At a glance, entering into a business partnership might seem like a brilliant idea.
After all, two heads are better than one, right?
However, not all partnerships end in success stories. Whether it’s a full-blown joint venture or partnering up with another company in your space, treading lightly is almost always the answer.
That’s not to say that every partnership has the potential to end in disaster, but rather business owners need to know what to look out for before committing to anything major.
In fact, we’ve broken down five points to consider before entering into any sort of partnership.
Is The Relationship on the Legal Up and Up?
Getting into business with the wrong sort of people can land you down a nasty legal rabbit hole. Obviously you should stay away from shady characters, but bear in mind that something as simple as a client trying to “win” a contract via gifting could actually be a bribe.
A business relationship built on such grounds is bad news. As noted by Reciprocity Labs, there are tons of points to consider when dealing with the legal security of your business but it’s the nature of the beast these days. This includes business partnerships as well.
Do You Trust Them?
It may sound cliché, but trust the cornerstone of any person or professional relationship. Even if someone is offering an amazing deal on paper, you can never commit 100% to a partnership if the element of trust simply isn’t there. This is where nagging feelings and gut instructs can make all the difference.
Don’t be afraid to ask questions and get to the point so there’s total transparency between you and your potential partner. If there’s any hesitance, there’s cause for concern.

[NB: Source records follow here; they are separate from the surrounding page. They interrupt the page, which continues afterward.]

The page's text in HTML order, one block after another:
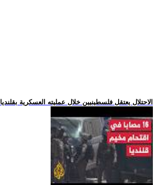
.. الاحتلال يعتقل فلسطينيين خلال عمليته العسكرية بقلنديا
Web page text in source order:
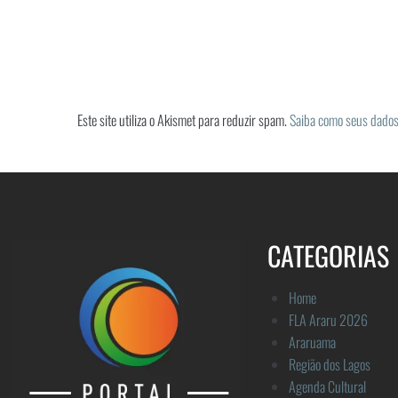
Este site utiliza o Akismet para reduzir spam.Saiba como seus
CATEGORIAS
Home
FLA Araru 2026
Araruama
Região dos Lagos
Agenda Cultural
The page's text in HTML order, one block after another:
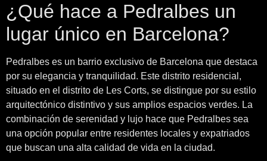
¿Qué hace a Pedralbes un
lugar único en Barcelona?
Pedralbes es un barrio exclusivo de Barcelona que destaca
por su elegancia y tranquilidad. Este distrito residencial,
situado en el distrito de Les Corts, se distingue por su estilo
arquitectónico distintivo y sus amplios espacios verdes. La
combinación de serenidad y lujo hace que Pedralbes sea
una opción popular entre residentes locales y expatriados
que buscan una alta calidad de vida en la ciudad.
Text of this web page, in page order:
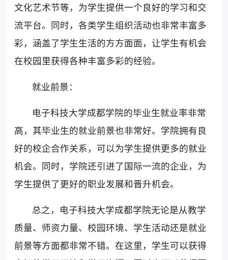
文化艺术节等，为学生提供一个良好的学习和交
流平台。同时，各类学生组织活动也非常丰富多
彩，涵盖了学生生活的方方面面，让学生有机会
在校园里获得各种丰富多彩的经验。
就业前景：
电子科技大学成都学院的毕业生就业率非常
高，其毕业生的就业前景也非常好。学院拥有良
好的校企合作关系，可以为学生提供更多的就业
机会。同时，学院还引进了国际一流的企业，为
学生提供了更好的职业发展和晋升机会。
总之，电子科技大学成都学院无论是从教学
质量、师资力量、校园环境、学生活动还是就业
前景等方面都非常不错。在这里，学生可以获得
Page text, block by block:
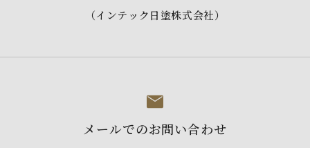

What’s Their Track Record?
When looking at potential partnerships, bear in mind that you absorb everything from their business history to reputation as a result. Consider what they’ve done and what blemishes (or accomplishments) they might have on their books. A bit of Googling can tell you quite a bit; meanwhile, any of your partner’s claims should be backed up with concrete proof.
Do Your Personalities Clash?
Look at the various personality types of entrepreneurs, it’s clear to see that not everyone is going to get along. For example, you have your risk-takers who want to jump head first at problems and you have those who want to be calculated and data-driven. Similarly, you have big-picture visionaries and the realists that keep them grounded.
There’s nothing wrong with clashing personalities as sometimes conflicting qualities can actually complement each other (think: the principle of “opposites attract”). That said, while you don’t need to be best friends with partners, you should at least be able to tolerate whoever you’re working with.
Do You Need Them? Do They Need You?
One of the biggest red flags of business partnerships is in engaging a relationship that effectively boosts one party but does nothing for the other.
There’s nothing wrong with partners of different sizes putting their heads together but you don’t want to be taken advantage of. Bear in mind that not everyone might even do this consciously, either. As such, there’s nothing wrong with asking the question of “What’s in it for me?”
With all of this in mind, there’s no reason why you shouldn’t consider a joint venture or business partnership somewhere down the line. Just need to cover your bases before signing on the dotted line or putting your business reputation at risk.
Keeping these pointers in the back of your mind, you can quickly identify whether or not a partnership is truly worth pursuing.